An excerpt from my journal..


October 18, 2018

Today is Brenner and I’s fourth year anniversary! I love him so much. More and more every day. Last night I tossed and turned most of the night. I was so tired, but I couldn’t sleep. My mind was racing. We spoke to ****** yesterday and they were quite discouraging [in regards to our missionary decisions]. Doubt, fear, worry, and anxiety riddled me. Then I finally heard the Lord tell me that He is The Sea Splitter, that He makes a way where there was no way. I saw the sea before us part and the Lord surround us fully. Yesterday I also had a vision of Jesus lifting me up and putting me on His shoulders: Shepherd and lamb. I began a painting of the split sea today.

Exodus 14

The Lord leads them [the Israelites] to a dead end. Though this position may look foolish to peopleGod uses “the foolish things to confound the wise” [1 Corin. 1:27] and from there they [onlookers, enemies] will know that YAH is Lord. Those in bondage will attempt to keep us in bondage. But who the Son sets free is free INDEED [John 8:36]!

When the enemy [oppression] draws near, lift your eyes to YAH. Draw near to Him alone.

“And Moses said to the people, ‘Do not be afraid. Stand still, and see the salvation of the Lord, which He will accomplish today. For the Egyptians whom you see today, you shall see again no more forever. The Lord will fight for you, and you shall hold your peace.'” [Exodus 14:13-14]

God’s response to them [the Israelites’ fear]: GO FORWARD. You lift your rod and stretch out your hand to divide the sea before you. You have authority to act, and I will respond with my power.

The Angel of the Lord, Jesus, is before and behind us. We are hemmed in [Psalm 139:5-6]. 

Moses stretched out his hand by faith over the sea and God caused the water to part. He moves when we move.

The Lord fights for us.


I wrote that at daybreak yesterday morning. Later that same day I got into a car wreck that honestly could have been avoided had I been paying closer attention. I turned too sharply on to a road and side swiped another car.

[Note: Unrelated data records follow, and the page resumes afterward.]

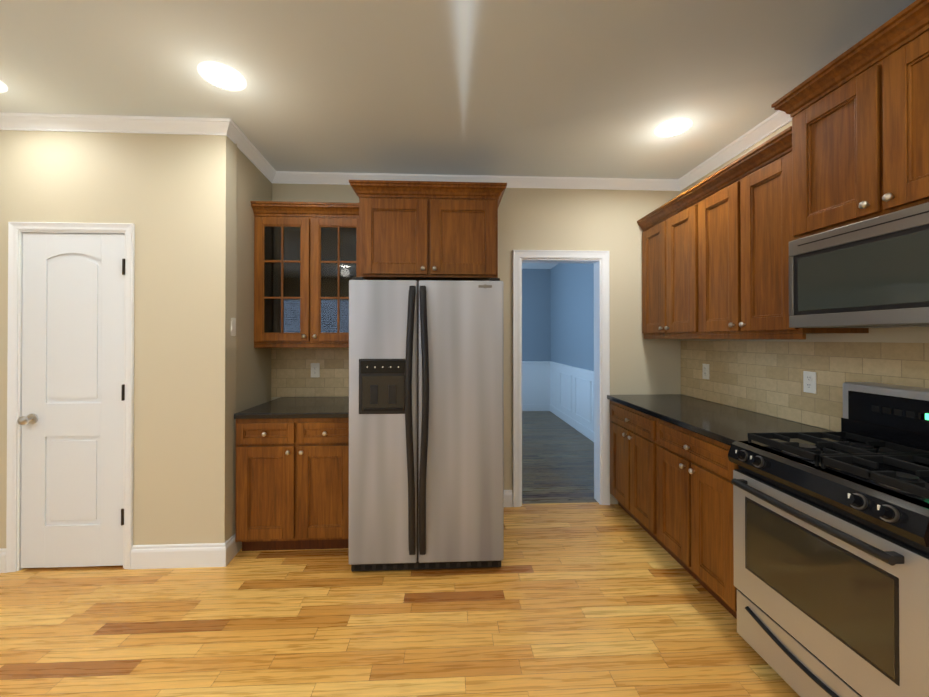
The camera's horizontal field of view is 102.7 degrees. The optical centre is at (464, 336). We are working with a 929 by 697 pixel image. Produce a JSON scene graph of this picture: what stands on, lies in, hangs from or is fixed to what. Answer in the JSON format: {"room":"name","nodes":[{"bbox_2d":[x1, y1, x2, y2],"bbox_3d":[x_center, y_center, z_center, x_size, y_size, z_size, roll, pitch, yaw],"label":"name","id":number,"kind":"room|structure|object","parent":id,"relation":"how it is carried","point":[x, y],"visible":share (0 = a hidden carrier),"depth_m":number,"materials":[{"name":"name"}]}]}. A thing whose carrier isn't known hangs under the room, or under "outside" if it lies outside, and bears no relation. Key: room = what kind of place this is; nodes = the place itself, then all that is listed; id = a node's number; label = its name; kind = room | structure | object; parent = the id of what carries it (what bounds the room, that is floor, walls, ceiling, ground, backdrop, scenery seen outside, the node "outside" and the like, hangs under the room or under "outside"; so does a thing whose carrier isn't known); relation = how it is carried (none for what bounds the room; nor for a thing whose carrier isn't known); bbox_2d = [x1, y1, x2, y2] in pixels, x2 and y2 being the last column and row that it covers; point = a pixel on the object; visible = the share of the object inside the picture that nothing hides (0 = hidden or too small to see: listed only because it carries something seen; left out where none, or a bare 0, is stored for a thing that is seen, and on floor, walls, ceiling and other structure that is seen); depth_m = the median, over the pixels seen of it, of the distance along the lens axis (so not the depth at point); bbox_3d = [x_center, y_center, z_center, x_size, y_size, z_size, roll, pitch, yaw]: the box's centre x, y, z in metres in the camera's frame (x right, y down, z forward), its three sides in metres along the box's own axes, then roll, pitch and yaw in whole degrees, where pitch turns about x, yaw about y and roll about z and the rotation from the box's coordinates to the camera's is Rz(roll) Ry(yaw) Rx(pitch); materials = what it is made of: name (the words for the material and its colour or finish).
{"room":"kitchen","nodes":[
{"label":"kitchen","id":0,"kind":"room"},
{"bbox_2d":[0,130,239,547],"bbox_3d":[-2.661,0.046,2.284,2.385,2.710,0.120,0,0,-3],"label":"wall","id":1,"kind":"structure","parent":0,"point":[202,375],"depth_m":2.26,"materials":[{"name":"beige paint"}]},
{"bbox_2d":[6,222,134,572],"bbox_3d":[-2.362,0.361,2.289,0.712,2.081,0.141,0,0,-3],"label":"door frame","id":2,"kind":"structure","parent":1,"relation":"attached to","point":[16,230],"depth_m":2.22,"materials":[{"name":"white wood"}]},
{"bbox_2d":[17,233,124,567],"bbox_3d":[-2.354,0.384,2.223,0.599,2.008,0.106,0,0,-3],"label":"pantry door","id":3,"kind":"structure","parent":1,"relation":"in","point":[70,420],"depth_m":2.24,"materials":[{"name":"white wood"}]},
{"bbox_2d":[0,112,239,141],"bbox_3d":[-2.643,-1.271,2.204,2.472,0.076,0.053,0,0,-3],"label":"crown molding","id":4,"kind":"structure","parent":1,"relation":"attached to","point":[8,121],"depth_m":2.23,"materials":[{"name":"white wood"}]},
{"bbox_2d":[0,490,511,572],"bbox_3d":[-0.906,1.321,0.040,5.747,0.136,5.930,0,0,-3],"label":"baseboard","id":5,"kind":"structure","parent":1,"relation":"attached to","point":[162,556],"depth_m":2.25,"materials":[{"name":"white wood"}]},
{"bbox_2d":[231,318,235,335],"bbox_3d":[-1.470,-0.059,2.354,0.010,0.115,0.070,0,0,1],"label":"light switch","id":6,"kind":"object","parent":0,"point":[233,326],"visible":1,"depth_m":2.36,"materials":[{"name":"white plastic"}]},
{"bbox_2d":[240,151,279,411],"bbox_3d":[-1.584,0.048,2.694,0.195,2.710,0.540,0,0,-3],"label":"wall","id":7,"kind":"structure","parent":0,"point":[255,363],"depth_m":2.61,"materials":[{"name":"beige paint"}]},
{"bbox_2d":[233,130,283,181],"bbox_3d":[-1.478,-1.269,2.600,0.107,0.076,0.630,0,0,-3],"label":"crown molding","id":8,"kind":"structure","parent":7,"relation":"attached to","point":[247,148],"depth_m":2.67,"materials":[{"name":"white wood"}]},
{"bbox_2d":[234,397,348,418],"bbox_3d":[-1.082,0.505,2.674,0.759,0.035,0.658,0,0,-3],"label":"countertop","id":9,"kind":"structure","parent":0,"point":[304,407],"depth_m":2.41,"materials":[{"name":"black stone"}]},
{"bbox_2d":[0,411,799,696],"bbox_3d":[-0.997,1.424,2.023,5.987,0.050,10.140,0,0,-3],"label":"floor","id":10,"kind":"structure","parent":0,"point":[581,591],"depth_m":1.81,"materials":[{"name":"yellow wood"}]},
{"bbox_2d":[235,418,348,550],"bbox_3d":[-1.082,0.963,2.658,0.759,0.880,0.681,0,0,-3],"label":"base cabinet","id":11,"kind":"object","parent":10,"relation":"on","point":[292,483],"visible":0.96,"depth_m":2.35,"materials":[{"name":"brown wood"}]},
{"bbox_2d":[349,277,503,571],"bbox_3d":[-0.239,0.528,2.563,0.910,1.748,0.898,0,0,-3],"label":"fridge","id":12,"kind":"object","parent":10,"relation":"on","point":[426,446],"visible":1,"depth_m":2.18,"materials":[{"name":"silver metal"}]},
{"bbox_2d":[610,400,669,553],"bbox_3d":[1.510,0.963,2.758,0.666,0.880,0.720,0,0,-3],"label":"base cabinet","id":13,"kind":"object","parent":10,"relation":"on","point":[633,461],"visible":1,"depth_m":2.65,"materials":[{"name":"brown wood"}]},
{"bbox_2d":[607,394,834,445],"bbox_3d":[1.538,0.504,2.421,0.643,0.034,1.400,0,0,-3],"label":"countertop","id":14,"kind":"structure","parent":13,"relation":"on","point":[726,424],"depth_m":2.22,"materials":[{"name":"black stone"}]},
{"bbox_2d":[657,419,738,618],"bbox_3d":[1.542,0.960,2.058,0.666,0.880,0.680,0,0,-3],"label":"base cabinet","id":15,"kind":"object","parent":10,"relation":"on","point":[694,505],"visible":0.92,"depth_m":1.98,"materials":[{"name":"brown wood"}]},
{"bbox_2d":[728,382,928,696],"bbox_3d":[1.544,0.803,1.364,0.721,1.185,0.701,0,0,-3],"label":"stove","id":16,"kind":"object","parent":10,"relation":"on","point":[831,558],"visible":1,"depth_m":1.32,"materials":[{"name":"silver metal"}]},
{"bbox_2d":[0,0,915,268],"bbox_3d":[-0.997,-1.336,2.037,5.987,0.050,10.140,0,0,-3],"label":"ceiling","id":17,"kind":"structure","parent":0,"point":[578,88],"depth_m":1.84,"materials":[{"name":"paint"}]},
{"bbox_2d":[0,81,7,91],"bbox_3d":[-2.485,-1.307,1.889,0.208,0.007,0.208,0,0,-3],"label":"recessed light","id":18,"kind":"object","parent":17,"relation":"in","point":[3,87],"visible":1,"depth_m":1.95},
{"bbox_2d":[197,61,245,90],"bbox_3d":[-1.221,-1.307,1.877,0.208,0.007,0.208,0,0,-3],"label":"recessed light","id":19,"kind":"object","parent":17,"relation":"in","point":[221,75],"visible":1,"depth_m":1.87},
{"bbox_2d":[655,118,691,136],"bbox_3d":[1.310,-1.305,2.333,0.208,0.007,0.208,0,0,-3],"label":"recessed light","id":20,"kind":"object","parent":17,"relation":"in","point":[674,127],"visible":1,"depth_m":2.33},
{"bbox_2d":[280,184,679,505],"bbox_3d":[-1.039,0.050,3.069,5.700,2.710,0.120,0,0,-3],"label":"wall","id":21,"kind":"structure","parent":0,"point":[528,218],"depth_m":3.11,"materials":[{"name":"beige paint"}]},
{"bbox_2d":[250,201,358,347],"bbox_3d":[-1.112,-0.433,2.817,0.806,1.033,0.376,0,0,-3],"label":"upper cabinet","id":22,"kind":"object","parent":21,"relation":"attached to","point":[306,262],"visible":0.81,"depth_m":2.67,"materials":[{"name":"brown wood"}]},
{"bbox_2d":[271,343,348,396],"bbox_3d":[-1.137,0.272,2.998,0.824,0.432,0.008,0,0,-3],"label":"backsplash","id":23,"kind":"structure","parent":21,"relation":"attached to","point":[291,372],"depth_m":2.99,"materials":[{"name":"tile"}]},
{"bbox_2d":[311,363,319,376],"bbox_3d":[-1.200,0.274,2.986,0.070,0.115,0.009,0,0,-3],"label":"electrical outlet","id":24,"kind":"object","parent":23,"relation":"attached to","point":[315,369],"visible":1,"depth_m":2.98,"materials":[{"name":"white plastic"}]},
{"bbox_2d":[349,180,506,280],"bbox_3d":[-0.246,-0.692,2.720,1.018,0.610,0.651,0,0,-3],"label":"upper cabinet","id":25,"kind":"object","parent":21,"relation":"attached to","point":[424,230],"visible":1,"depth_m":2.43,"materials":[{"name":"brown wood"}]},
{"bbox_2d":[271,171,675,190],"bbox_3d":[0.102,-1.267,3.041,3.305,0.076,0.053,0,0,-3],"label":"crown molding","id":26,"kind":"structure","parent":21,"relation":"attached to","point":[332,178],"depth_m":3.04,"materials":[{"name":"white wood"}]},
{"bbox_2d":[512,250,609,506],"bbox_3d":[0.800,0.347,3.144,0.812,2.116,0.144,0,0,-3],"label":"door frame","id":27,"kind":"structure","parent":21,"relation":"attached to","point":[599,260],"depth_m":3.09,"materials":[{"name":"white wood"}]},
{"bbox_2d":[522,263,593,370],"bbox_3d":[0.197,0.051,3.191,3.240,2.710,0.010,0,0,-3],"label":"wall","id":28,"kind":"structure","parent":0,"point":[557,313],"depth_m":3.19,"materials":[{"name":"blue paint"}]},
{"bbox_2d":[522,361,549,410],"bbox_3d":[0.008,0.954,7.011,3.210,0.942,0.028,0,0,-3],"label":"trim","id":29,"kind":"structure","parent":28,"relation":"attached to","point":[535,374],"depth_m":7.07,"materials":[{"name":"white wood"}]},
{"bbox_2d":[550,361,593,441],"bbox_3d":[1.716,0.944,5.183,0.035,0.942,3.837,0,0,-3],"label":"trim","id":30,"kind":"structure","parent":28,"relation":"attached to","point":[564,392],"depth_m":5.74,"materials":[{"name":"white wood"}]},
{"bbox_2d":[680,121,928,431],"bbox_3d":[2.024,0.035,0.181,0.120,2.710,6.170,0,0,-3],"label":"wall","id":31,"kind":"structure","parent":0,"point":[900,334],"depth_m":1.83,"materials":[{"name":"beige paint"}]},
{"bbox_2d":[637,187,701,338],"bbox_3d":[1.654,-0.474,2.782,0.376,0.991,0.700,0,0,-3],"label":"upper cabinet","id":32,"kind":"object","parent":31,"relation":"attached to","point":[670,270],"visible":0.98,"depth_m":2.70,"materials":[{"name":"brown wood"}]},
{"bbox_2d":[676,110,792,190],"bbox_3d":[1.938,-1.282,0.184,0.053,0.076,5.930,0,0,-3],"label":"crown molding","id":33,"kind":"structure","parent":31,"relation":"attached to","point":[777,120],"depth_m":2.49,"materials":[{"name":"white wood"}]},
{"bbox_2d":[692,126,868,339],"bbox_3d":[1.686,-0.478,2.082,0.376,0.991,0.700,0,0,-3],"label":"upper cabinet","id":34,"kind":"object","parent":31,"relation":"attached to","point":[746,219],"visible":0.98,"depth_m":2.00,"materials":[{"name":"brown wood"}]},
{"bbox_2d":[681,340,928,431],"bbox_3d":[1.901,0.254,1.471,0.008,0.452,3.320,0,0,-3],"label":"backsplash","id":35,"kind":"structure","parent":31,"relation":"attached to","point":[764,377],"depth_m":2.11,"materials":[{"name":"tile"}]},
{"bbox_2d":[702,364,708,379],"bbox_3d":[1.829,0.269,2.819,0.009,0.115,0.070,0,0,-3],"label":"electrical outlet","id":36,"kind":"object","parent":35,"relation":"attached to","point":[705,371],"visible":1,"depth_m":2.81,"materials":[{"name":"white plastic"}]},
{"bbox_2d":[803,371,816,393],"bbox_3d":[1.867,0.249,2.010,0.009,0.115,0.070,0,0,-3],"label":"electrical outlet","id":37,"kind":"object","parent":35,"relation":"attached to","point":[810,382],"visible":1,"depth_m":2.00,"materials":[{"name":"white plastic"}]},
{"bbox_2d":[771,0,928,239],"bbox_3d":[1.696,-0.775,1.368,0.423,0.665,0.830,0,0,-3],"label":"upper cabinet","id":38,"kind":"object","parent":31,"relation":"attached to","point":[858,112],"visible":1,"depth_m":1.41,"materials":[{"name":"brown wood"}]},
{"bbox_2d":[789,202,928,327],"bbox_3d":[1.706,-0.238,1.346,0.393,0.401,0.755,0,0,-3],"label":"microwave","id":39,"kind":"object","parent":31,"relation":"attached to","point":[871,273],"visible":1,"depth_m":1.40,"materials":[{"name":"silver metal"}]}
]}

I was completely embarrassed by the mistake, but mostly I was convicted. Pay attention. That was more than just advice in the moment from a Father to His daughter’s flooded brain. The Lord wanted me to hear a deeper message in those words. He wants me to be more aware of my surroundings in the spiritual realm as well as the physical. I am constantly “driving” around life, if you will. Constantly making decisions, going here, going there. And the enemy would love nothing more than to distract me. Recently those distractions have looked like fear and worry, and sometimes even seemingly “holy” tasks. This is why aligning ourselves with God is so important. The enemy is looking for an empty house to enter. When we, instead, fill ourselves up with the fulness of God (Philippians 4), there is no room for the author of confusion to spin lies.

The Lord is faithful, and He is good. He reminds me where to look and what I am being called to. Despite the impossible tasks before me, He is able. I will not be afraid. One battle strategy being that I will prayerfully journal my way through this life. Not for God’s sake, but for my own fragile humanity. Because in my intense emotions, I can forget what He said. I can be distracted. But the Word of God never returns void. I am standing on His promises today. And pray that you will to. So suit up, fellow warrior. Let’s not be naive to the warfare going on around us, and let’s also not be afraid. Instead let us boldly chase the lion and conquer it. The victory is ours. And though we may physically feel cornered and surrounded by enemies, this is an illusion. The true reality is that the Great I AM is hemming us in. He is behind us and before us. We can boldly obey the Lord’s command, lifting our hand before the impossible with the authority of Christ, and He will split the sea. Go forward in faith. He is there.